- [Input data]
▽

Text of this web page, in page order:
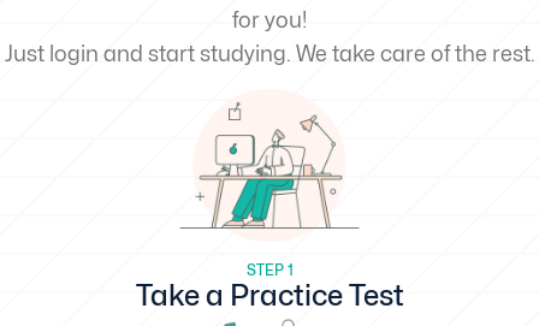
for you!
Just login and start studying. We take care of the rest.
STEP 1
Take a Practice Test
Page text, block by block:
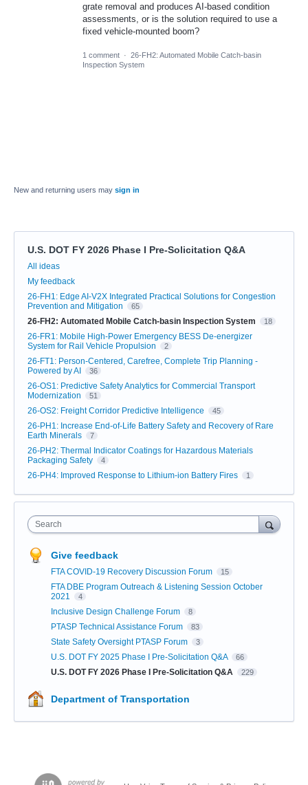
grate removal and produces AI-based condition
assessments, or is the solution required to use a
fixed vehicle-mounted boom?
1 comment · 26-FH2: Automated Mobile Catch-basin
Inspection System
New and returning users may sign in
U.S. DOT FY 2026 Phase I Pre-Solicitation Q&A
Categories
All ideas
My feedback
26-FH1: Edge AI-V2X Integrated Practical Solutions for Congestion
Prevention and Mitigation
65
26-FH2: Automated Mobile Catch-basin Inspection System 18
26-FR1: Mobile High-Power Emergency BESS De-energizer
System for Rail Vehicle Propulsion
2
26-FT1: Person-Centered, Carefree, Complete Trip Planning -
Powered by AI
36
26-OS1: Predictive Safety Analytics for Commercial Transport
Modernization
51
26-OS2: Freight Corridor Predictive Intelligence 45
26-PH1: Increase End-of-Life Battery Safety and Recovery of Rare
Earth Minerals
7
26-PH2: Thermal Indicator Coatings for Hazardous Materials
Packaging Safety
4
26-PH4: Improved Response to Lithium-ion Battery Fires 1
Search
Give feedback
FTA COVID-19 Recovery Discussion Forum 15
FTA DBE Program Outreach & Listening Session October
2021
4
Inclusive Design Challenge Forum 8
PTASP Technical Assistance Forum 83
State Safety Oversight PTASP Forum 3
U.S. DOT FY 2025 Phase I Pre-Solicitation Q&A 66
U.S. DOT FY 2026 Phase I Pre-Solicitation Q&A 229
Department of Transportation

△

Gather each line from the entries above that includes the word "Phase".

U.S. DOT FY 2026 Phase I Pre-Solicitation Q&A
U.S. DOT FY 2025 Phase I Pre-Solicitation Q&A 66
U.S. DOT FY 2026 Phase I Pre-Solicitation Q&A 229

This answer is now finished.